I think JOSS’ primary notable feature is its line-numbering solution. I think the “part/step” concept is an excellent one. Because it is two separate numbers, scanning for a matching line is easier because you only need to do a compare on the step if you match on the part first. It also offers chances for optimization, if you have enough memory, by caching the entry points to each part. And its effect on the organization of the program is profound, it is very easy to scan a JOSS program and see the different parts.
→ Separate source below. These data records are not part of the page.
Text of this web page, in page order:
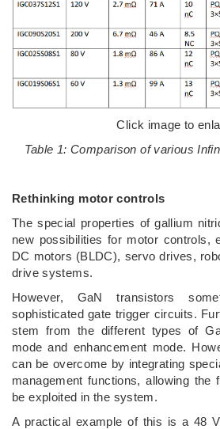
Click image to
Table 1: Comparison of various
Rethinking motor controls
The special properties of gallium
new possibilities for motor controls,
DC motors (BLDC), servo drives,
drive systems.
However, GaN transistors
sophisticated gate trigger circuits.
stem from the different types of
mode and enhancement mode.
can be overcome by integrating
management functions, allowing the
be exploited in the system.
A practical example of this is a 48
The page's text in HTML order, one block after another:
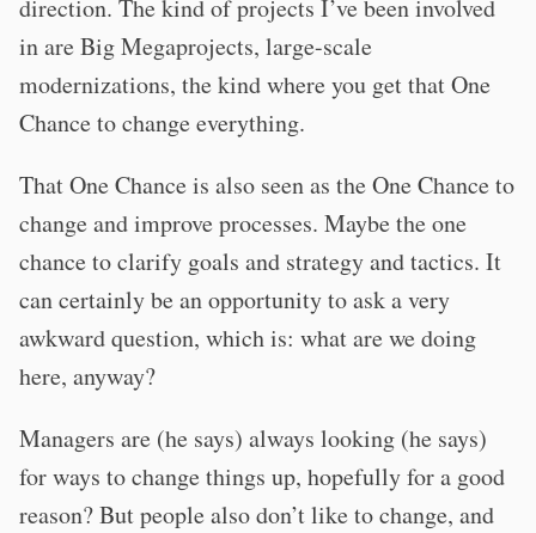
direction. The kind of projects I’ve been involved
in are Big Megaprojects, large-scale
modernizations, the kind where you get that One
Chance to change everything.
That One Chance is also seen as the One Chance to
change and improve processes. Maybe the one
chance to clarify goals and strategy and tactics. It
can certainly be an opportunity to ask a very
awkward question, which is: what are we doing
here, anyway?
Managers are (he says) always looking (he says)
for ways to change things up, hopefully for a good
reason? But people also don’t like to change, and
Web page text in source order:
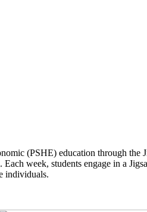
(PSHE) education through
week, students engage in a
individuals.
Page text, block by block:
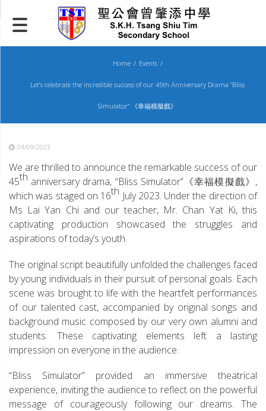
to
content
Home Events
Let’s celebrate the incredible success of our 45th Anniversary Drama “Bliss
Simulator” 《幸福模擬戲》
04/09/2023
We are thrilled to announce the remarkable success of our
45th anniversary drama, “Bliss Simulator”《幸福模擬戲》,
which was staged on 16th July 2023. Under the direction of
Ms Lai Yan Chi and our teacher, Mr. Chan Yat Ki, this
captivating production showcased the struggles and
aspirations of today’s youth.
The original script beautifully unfolded the challenges faced
by young individuals in their pursuit of personal goals. Each
scene was brought to life with the heartfelt performances
of our talented cast, accompanied by original songs and
background music composed by our very own alumni and
students. These captivating elements left a lasting
impression on everyone in the audience.
“Bliss Simulator” provided an immersive theatrical
experience, inviting the audience to reflect on the powerful
message of courageously following our dreams. The
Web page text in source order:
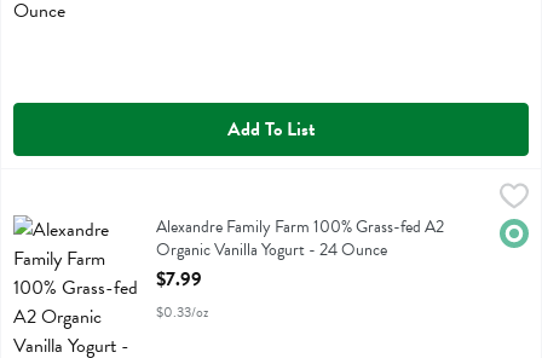
Add To List
Alexandre Family Farm 100% Grass-fed A2 Organic Vanilla Yogurt -
Alexandre Family Farm 100% Grass-fed A2 Organic Vanilla Yogurt
Alexandre Family Farm 100% Grass-fed A2
Organic Vanilla Yogurt - 24 Ounce
Open Product Description
$7.99
$0.33/oz
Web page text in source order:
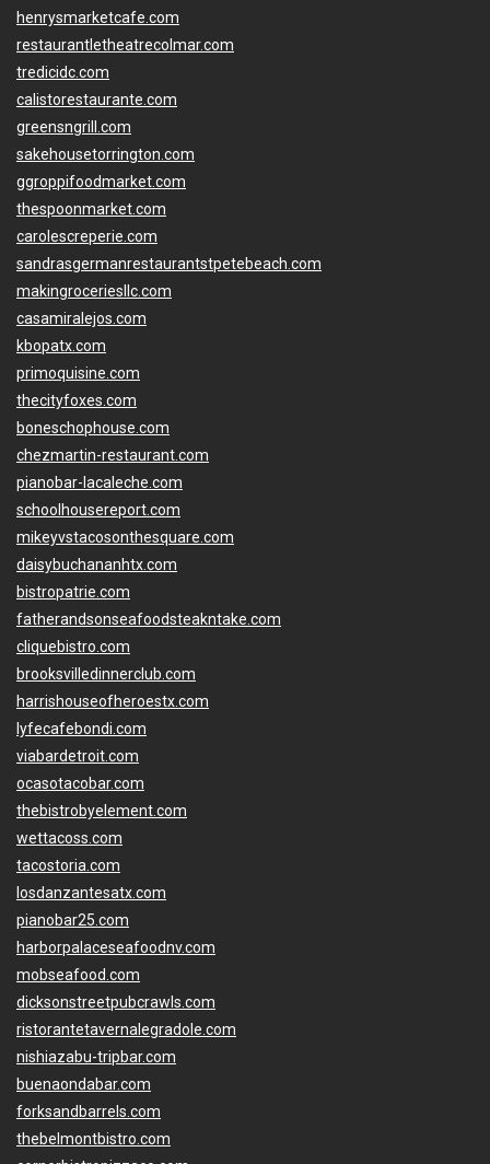
henrysmarketcafe.com
restaurantletheatrecolmar.com
tredicidc.com
calistorestaurante.com
greensngrill.com
sakehousetorrington.com
ggroppifoodmarket.com
thespoonmarket.com
carolescreperie.com
sandrasgermanrestaurantstpetebeach.com
makingroceriesllc.com
casamiralejos.com
kbopatx.com
primoquisine.com
thecityfoxes.com
boneschophouse.com
chezmartin-restaurant.com
pianobar-lacaleche.com
schoolhousereport.com
mikeyvstacosonthesquare.com
daisybuchananhtx.com
bistropatrie.com
fatherandsonseafoodsteakntake.com
cliquebistro.com
brooksvilledinnerclub.com
harrishouseofheroestx.com
lyfecafebondi.com
viabardetroit.com
ocasotacobar.com
thebistrobyelement.com
wettacoss.com
tacostoria.com
losdanzantesatx.com
pianobar25.com
harborpalaceseafoodnv.com
mobseafood.com
dicksonstreetpubcrawls.com
ristorantetavernalegradole.com
nishiazabu-tripbar.com
buenaondabar.com
forksandbarrels.com
thebelmontbistro.com
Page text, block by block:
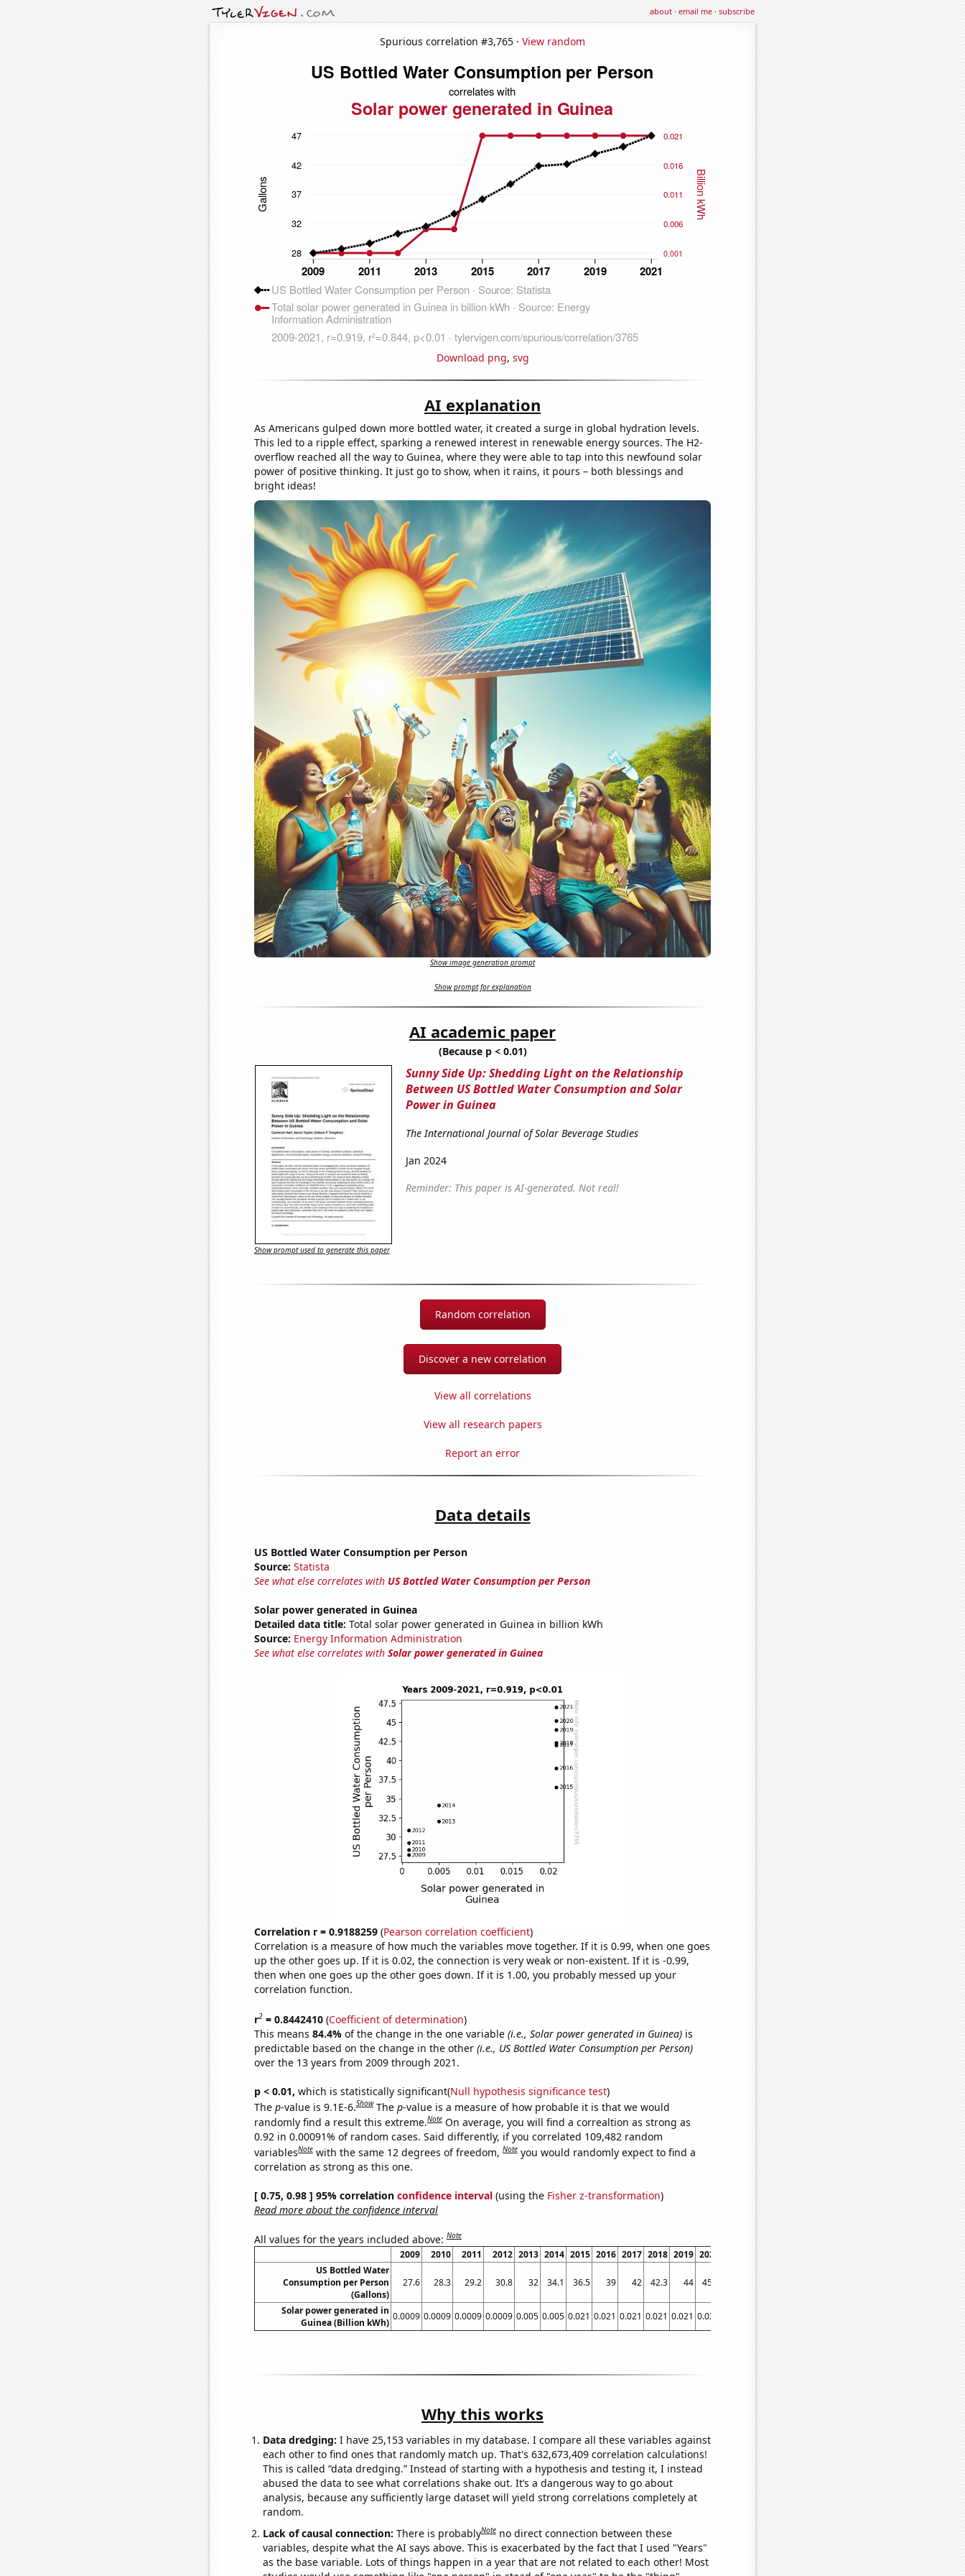
about·email me·subscribe
Spurious correlation #3,765 · View random
Download png, svg
AI explanation
As Americans gulped down more bottled water, it created a surge in global hydration levels.
This led to a ripple effect, sparking a renewed interest in renewable energy sources. The H2-
overflow reached all the way to Guinea, where they were able to tap into this newfound solar
power of positive thinking. It just go to show, when it rains, it pours – both blessings and
bright ideas!
Show image generation prompt
Show prompt for explanation
AI academic paper
(Because p < 0.01)
Sunny Side Up: Shedding Light on the Relationship
Between US Bottled Water Consumption and Solar
Power in Guinea
The International Journal of Solar Beverage Studies
Jan 2024
Reminder: This paper is AI-generated. Not real!
Show prompt used to generate this paper
Random correlation
Discover a new correlation
View all correlations
View all research papers
Report an error
Data details
US Bottled Water Consumption per Person
Source: Statista
See what else correlates with US Bottled Water Consumption per Person
Solar power generated in Guinea
Detailed data title: Total solar power generated in Guinea in billion kWh
Source: Energy Information Administration
See what else correlates with Solar power generated in Guinea
Correlation r = 0.9188259(Pearson correlation coefficient)
Correlation is a measure of how much the variables move together. If it is 0.99, when one goes
up the other goes up. If it is 0.02, the connection is very weak or non-existent. If it is -0.99,
then when one goes up the other goes down. If it is 1.00, you probably messed up your
correlation function.
r2= 0.8442410(Coefficient of determination)
This means 84.4% of the change in the one variable (i.e., Solar power generated in Guinea)is
predictable based on the change in the other (i.e., US Bottled Water Consumption per Person)
over the 13 years from 2009 through 2021.
p < 0.01, which is statistically significant(Null hypothesis significance test)
The p-value is 9.1E-6.Show The p-value is a measure of how probable it is that we would
randomly find a result this extreme.Note On average, you will find a correaltion as strong as
0.92 in 0.00091% of random cases. Said differently, if you correlated 109,482 random
variablesNote with the same 12 degrees of freedom,Note you would randomly expect to find a
correlation as strong as this one.
[ 0.75, 0.98 ] 95% correlation confidence interval(using the Fisher z-transformation)
Read more about the confidence interval
All values for the years included above:Note
2009 2010 2011 2012 2013 2014 2015 2016 2017 2018 2019 2020
US Bottled Water
Consumption per Person
(Gallons)
27.6 28.3 29.2 30.8 32 34.1 36.5 39 42 42.3 44 45.2
Solar power generated in
Guinea (Billion kWh)
0.0009 0.0009 0.0009 0.0009 0.005 0.005 0.021 0.021 0.021 0.021 0.021 0.021
Why this works
Data dredging: I have 25,153 variables in my database. I compare all these variables against
each other to find ones that randomly match up. That's 632,673,409 correlation calculations!
This is called “data dredging.” Instead of starting with a hypothesis and testing it, I instead
abused the data to see what correlations shake out. It’s a dangerous way to go about
analysis, because any sufficiently large dataset will yield strong correlations completely at
random.
Lack of causal connection: There is probablyNote no direct connection between these
variables, despite what the AI says above. This is exacerbated by the fact that I used "Years"
as the base variable. Lots of things happen in a year that are not related to each other! Most

But then they went and screwed it all up with Do. If you call a To, it works just like a GOTO and you simply execute from that point. But if you call a Do, then it has to note whether or not you are calling a part or a step. At the end of every line, you have to check whether you called a step and return if so, or if it is a call to a part, you have to check whether the next line has a different part number and then return. It is far more complex than it would seem from its seemingly simple description. The only upside is that it avoided dangling RETURNs which you see in BASIC.
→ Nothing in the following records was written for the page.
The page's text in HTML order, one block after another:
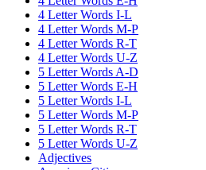
4 Letter Words I-L
4 Letter Words M-P
4 Letter Words R-T
4 Letter Words U-Z
5 Letter Words A-D
5 Letter Words E-H
5 Letter Words I-L
5 Letter Words M-P
5 Letter Words R-T
5 Letter Words U-Z
Adjectives
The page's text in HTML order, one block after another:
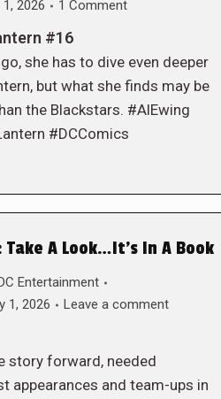
2026 1 Comment
#16
she has to dive even deeper
but what she finds may be
the Blackstars. #AlEwing
#DCComics
A Look…It’s In A Book
Entertainment
1, 2026 Leave a comment
story forward, needed
appearances and team-ups in
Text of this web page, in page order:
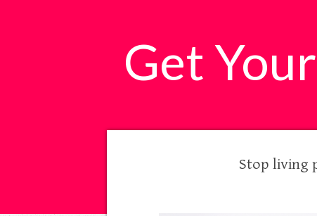
​Get
Stop living
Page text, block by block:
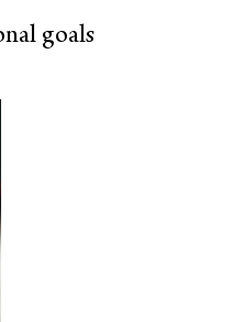
goals
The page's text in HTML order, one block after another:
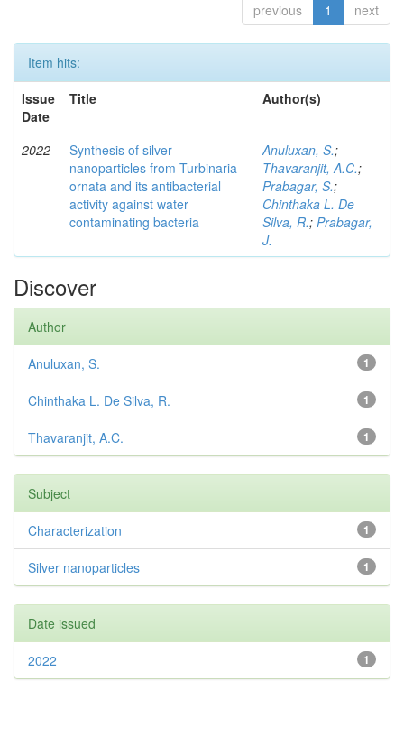
previous 1 next
Item hits:
Issue
Date
Title Author(s)
2022
Synthesis of silver
nanoparticles from Turbinaria
ornata and its antibacterial
activity against water
contaminating bacteria
Anuluxan, S.;
Thavaranjit, A.C.;
Prabagar, S.;
Chinthaka L. De
Silva, R.; Prabagar,
J.
Discover
Author
1
Anuluxan, S.
1
Chinthaka L. De Silva, R.
1
Thavaranjit, A.C.
Subject
1
Characterization
1
Silver nanoparticles
Date issued
1
2022
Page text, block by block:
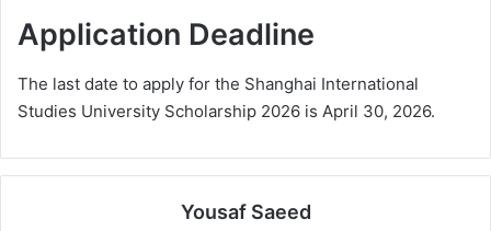
Application Deadline
The last date to apply for the Shanghai International
Studies University Scholarship 2026 is April 30, 2026.
Yousaf Saeed
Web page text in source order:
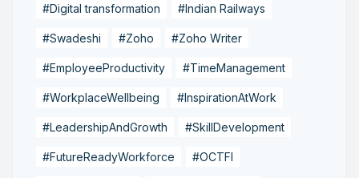
#Digital transformation #Indian Railways
#Swadeshi #Zoho #Zoho Writer
#EmployeeProductivity #TimeManagement
#WorkplaceWellbeing #InspirationAtWork
#LeadershipAndGrowth #SkillDevelopment
#FutureReadyWorkforce #OCTFI
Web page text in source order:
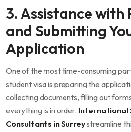
3. Assistance with
and Submitting
Application
One of the most time-consuming
student visa is preparing the
collecting documents, filling out
everything is in order. International
Consultants in Surreystreamline
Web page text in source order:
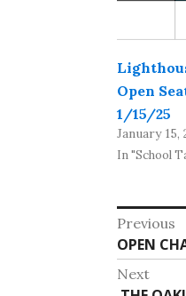
Open
1/15/25
January 15,
In "School
Post
Previous
Previous
post:
OPEN
Next
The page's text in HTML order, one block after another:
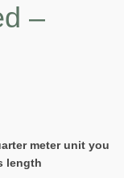
–
meter unit you
length
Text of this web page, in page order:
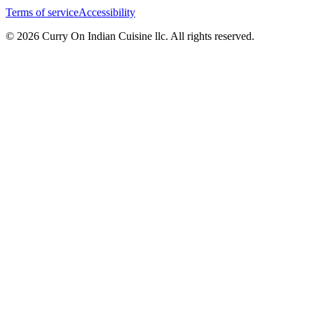
Terms of serviceAccessibility
© 2026 Curry On Indian Cuisine llc. All rights reserved.
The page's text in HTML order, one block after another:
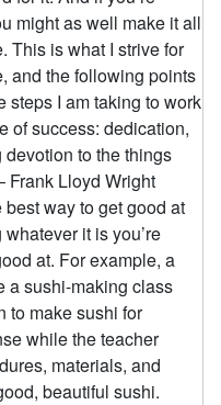
might as well make it all
This is what I strive for
and the following points
steps I am taking to work
of success: dedication,
to the things
Lloyd Wright
way to get good at
it is you’re
at. For example, a
a sushi-making class
to make sushi for
while the teacher
materials, and
beautiful sushi.
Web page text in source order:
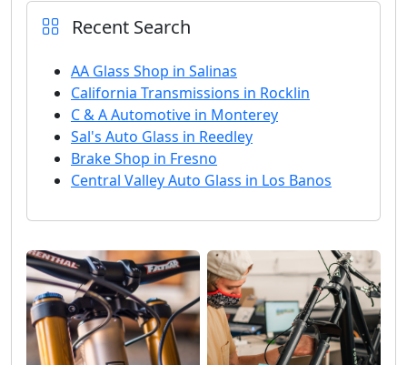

Overall the two languages are more similar than they are different so there’s only little things to choose one over the other. JOSS is certainly the more powerful system, with Form and Let being standard features, a nice set of functions, and the part/step concept being a real advance. But at the same time BASIC has much better loops and branches, is generally easier to implement, and is much closer to its goal of a language that is essentially intended to be a cleaner, simpler, interactive FORTRAN.

I think it is also worth pointing out that the more direct comparison is FOCAL and BASIC. Most of the features that differentiated JOSS from BASIC disappear in FOCAL. So while we can look at JOSS’ advantages, we need to be mindful that many of those would have gone away on micros anyway.

It seems to me that whether you preferred JOSS or BASIC largely comes down to where you were located. People on the west coast, near RAND, invariably choose JOSS. The outlier is DEC, which was the machinery supplier. As BASIC spread - to some degree because, unlike RAND, they wanted people to use the BASIC name and thus avoided fragmentation - JOSS disappeared and I’m not convince we lost much in the process.

I agree with your impression of JOSS, Focal and Basic. Adding the two part line number scheme to Basic would make it nicer (though line numbers would be dropped soon enough as many Basics hoped to grow up to be Pascal) but I don’t see any other JOSS/Focal features that would make a difference.

There was a version of JOSS for the Burroughs B5500, originally named “BOSS” (Burroughs Open-Shop System) but later released as “INTERP.” The source code has survived and is available in an archive of the Mark XIII System Software release from 1971. See the file SYMBOL2/SYMBOL/INTERP in the zip archive. It’s written in B5500 Extended ALGOL

There’s no filename extension in the archive, but the file is just ASCII text. Note the following ASCII substitutions for the special characters used by B5500 ALGOL:

  • ~” left-arrow (assignment operator, “=” was used for equality)
  • |” small-cross (multiply operator, “*” was used for exponentiation)
  • !” not-equal operator
  • {” less-than-or-equal operator
  • }” greater-than-or-equal operator

The Charles Babbage Institute in Minneapolis, Minnesota, has a document from 1965 on the original BOSS implementation in its Burroughs Corporation Records collection, CBI90-74, Box 33, Folder 15.